**Task to complete**
Look through the material and copy each line holding "when".

**Raw data**
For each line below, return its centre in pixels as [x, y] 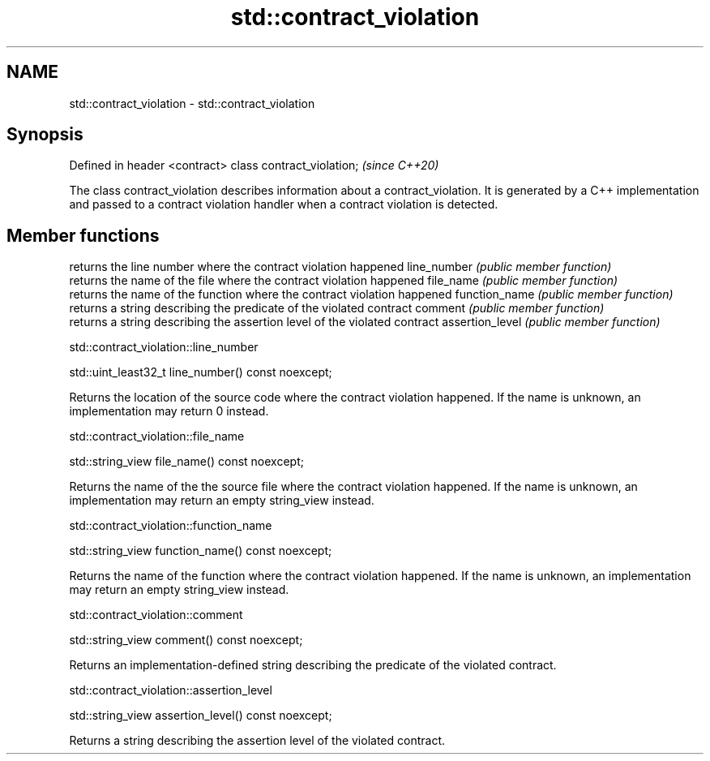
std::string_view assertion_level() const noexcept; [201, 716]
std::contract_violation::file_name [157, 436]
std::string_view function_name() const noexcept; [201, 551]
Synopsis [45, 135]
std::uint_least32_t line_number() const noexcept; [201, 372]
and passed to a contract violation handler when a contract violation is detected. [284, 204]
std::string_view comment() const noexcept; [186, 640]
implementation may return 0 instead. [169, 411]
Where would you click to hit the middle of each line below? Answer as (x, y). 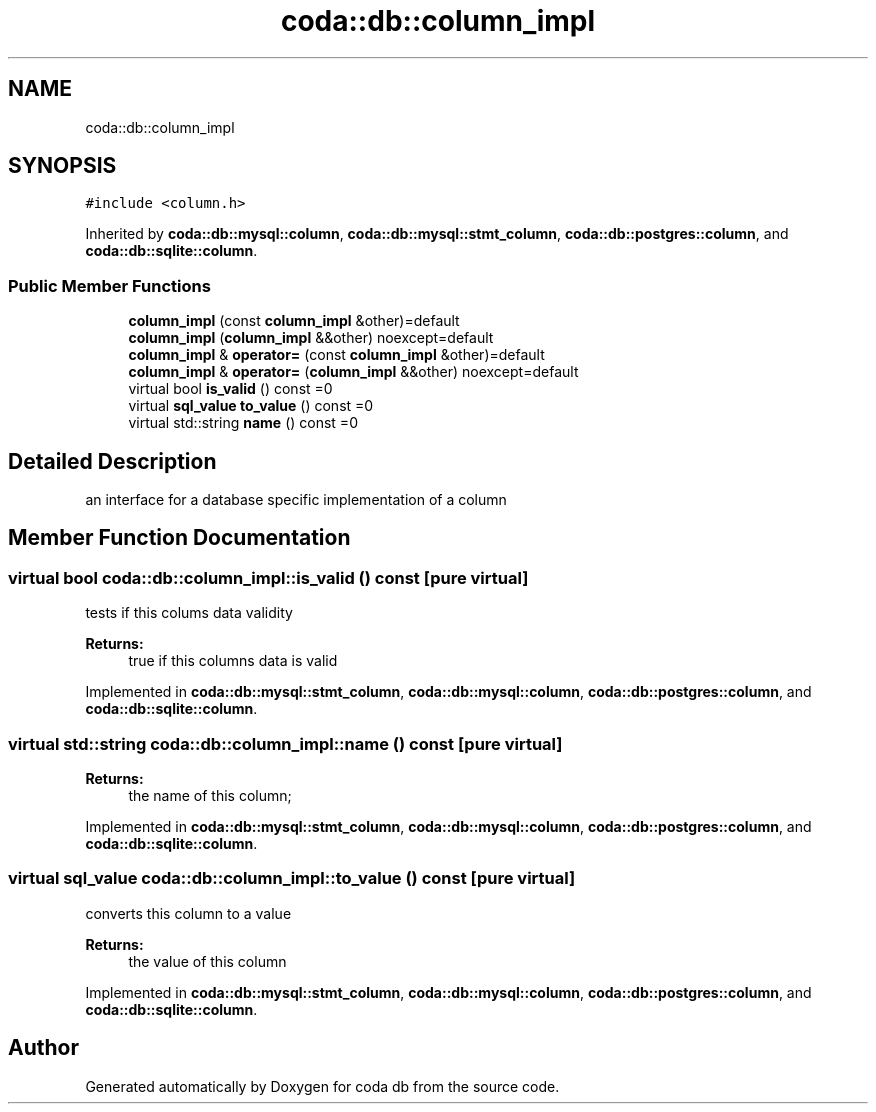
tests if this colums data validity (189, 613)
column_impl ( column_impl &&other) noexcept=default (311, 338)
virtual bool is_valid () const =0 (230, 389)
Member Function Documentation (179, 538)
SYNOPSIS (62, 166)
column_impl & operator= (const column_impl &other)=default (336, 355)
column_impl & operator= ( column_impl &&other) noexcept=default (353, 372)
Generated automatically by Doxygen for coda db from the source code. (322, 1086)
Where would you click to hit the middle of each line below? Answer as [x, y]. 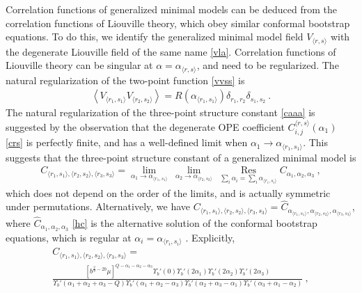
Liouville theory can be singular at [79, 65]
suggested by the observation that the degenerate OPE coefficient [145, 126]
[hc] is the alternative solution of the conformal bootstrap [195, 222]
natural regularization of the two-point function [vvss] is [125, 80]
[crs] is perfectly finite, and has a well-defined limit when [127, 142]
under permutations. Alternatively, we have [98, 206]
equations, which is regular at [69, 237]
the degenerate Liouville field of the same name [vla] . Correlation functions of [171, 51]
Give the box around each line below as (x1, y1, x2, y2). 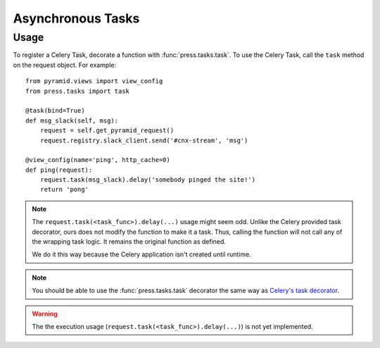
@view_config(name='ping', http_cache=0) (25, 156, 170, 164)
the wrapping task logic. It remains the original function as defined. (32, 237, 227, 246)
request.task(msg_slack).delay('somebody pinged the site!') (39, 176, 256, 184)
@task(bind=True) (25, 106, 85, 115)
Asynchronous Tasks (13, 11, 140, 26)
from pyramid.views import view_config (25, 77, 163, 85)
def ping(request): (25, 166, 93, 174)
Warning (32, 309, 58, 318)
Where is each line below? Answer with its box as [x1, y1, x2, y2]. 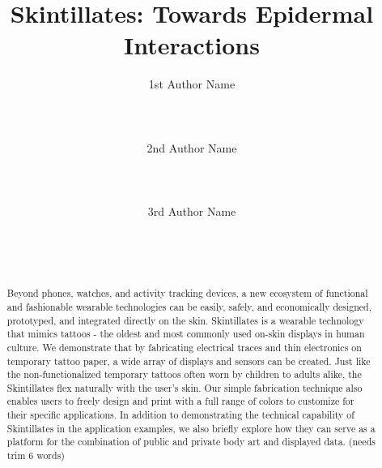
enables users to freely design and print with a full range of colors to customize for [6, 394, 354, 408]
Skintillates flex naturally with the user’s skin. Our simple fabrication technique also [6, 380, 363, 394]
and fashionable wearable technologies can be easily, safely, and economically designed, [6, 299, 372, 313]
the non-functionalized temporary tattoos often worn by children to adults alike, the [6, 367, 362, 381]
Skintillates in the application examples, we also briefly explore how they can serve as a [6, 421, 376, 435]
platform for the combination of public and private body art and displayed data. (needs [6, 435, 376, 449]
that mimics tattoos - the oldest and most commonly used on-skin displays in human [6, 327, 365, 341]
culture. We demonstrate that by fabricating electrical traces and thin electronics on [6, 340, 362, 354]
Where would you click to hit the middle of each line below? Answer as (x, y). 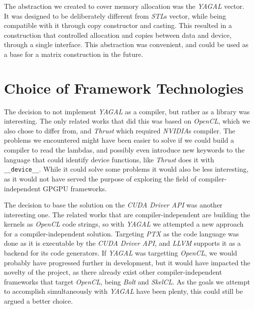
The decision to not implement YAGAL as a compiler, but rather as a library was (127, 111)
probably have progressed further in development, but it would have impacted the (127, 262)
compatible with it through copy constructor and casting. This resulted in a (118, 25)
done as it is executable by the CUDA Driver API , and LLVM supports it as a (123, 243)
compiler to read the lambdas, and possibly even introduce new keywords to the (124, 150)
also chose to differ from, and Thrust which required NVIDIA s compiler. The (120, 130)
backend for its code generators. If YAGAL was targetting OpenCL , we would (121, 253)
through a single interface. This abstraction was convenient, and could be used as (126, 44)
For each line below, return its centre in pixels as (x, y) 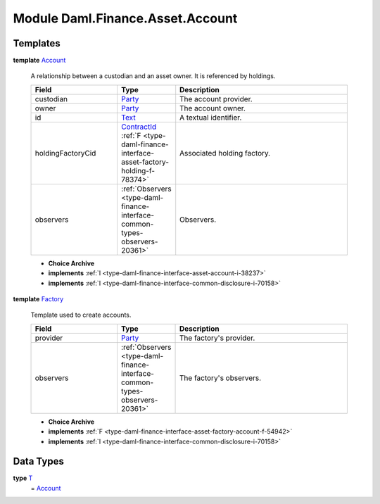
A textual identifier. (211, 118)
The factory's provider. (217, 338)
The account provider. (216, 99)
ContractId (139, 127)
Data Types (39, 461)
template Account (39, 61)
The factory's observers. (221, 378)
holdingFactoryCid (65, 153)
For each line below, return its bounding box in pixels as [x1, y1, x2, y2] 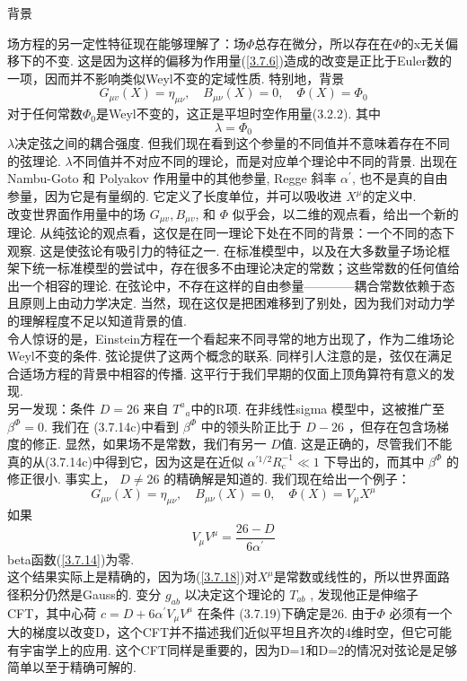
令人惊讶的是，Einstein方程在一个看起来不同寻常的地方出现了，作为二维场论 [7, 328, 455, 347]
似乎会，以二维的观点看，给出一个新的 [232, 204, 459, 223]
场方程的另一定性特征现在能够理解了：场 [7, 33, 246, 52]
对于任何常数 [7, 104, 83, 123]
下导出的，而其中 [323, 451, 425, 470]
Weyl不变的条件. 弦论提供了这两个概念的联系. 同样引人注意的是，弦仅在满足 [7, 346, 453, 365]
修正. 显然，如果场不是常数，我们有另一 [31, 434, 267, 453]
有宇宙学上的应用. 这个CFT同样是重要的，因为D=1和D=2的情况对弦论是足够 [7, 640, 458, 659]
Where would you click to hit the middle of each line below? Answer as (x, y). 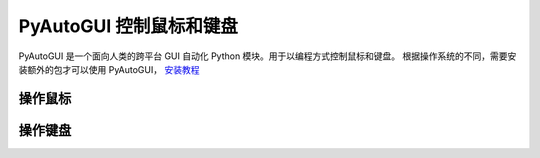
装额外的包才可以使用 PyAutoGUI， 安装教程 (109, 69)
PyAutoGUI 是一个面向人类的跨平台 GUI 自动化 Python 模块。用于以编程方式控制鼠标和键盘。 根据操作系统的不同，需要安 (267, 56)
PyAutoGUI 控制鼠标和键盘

**Written response**
and passed to a contract violation handler when a contract violation is detected. [284, 204]
[crs] is perfectly finite, and has a well-defined limit when [127, 142]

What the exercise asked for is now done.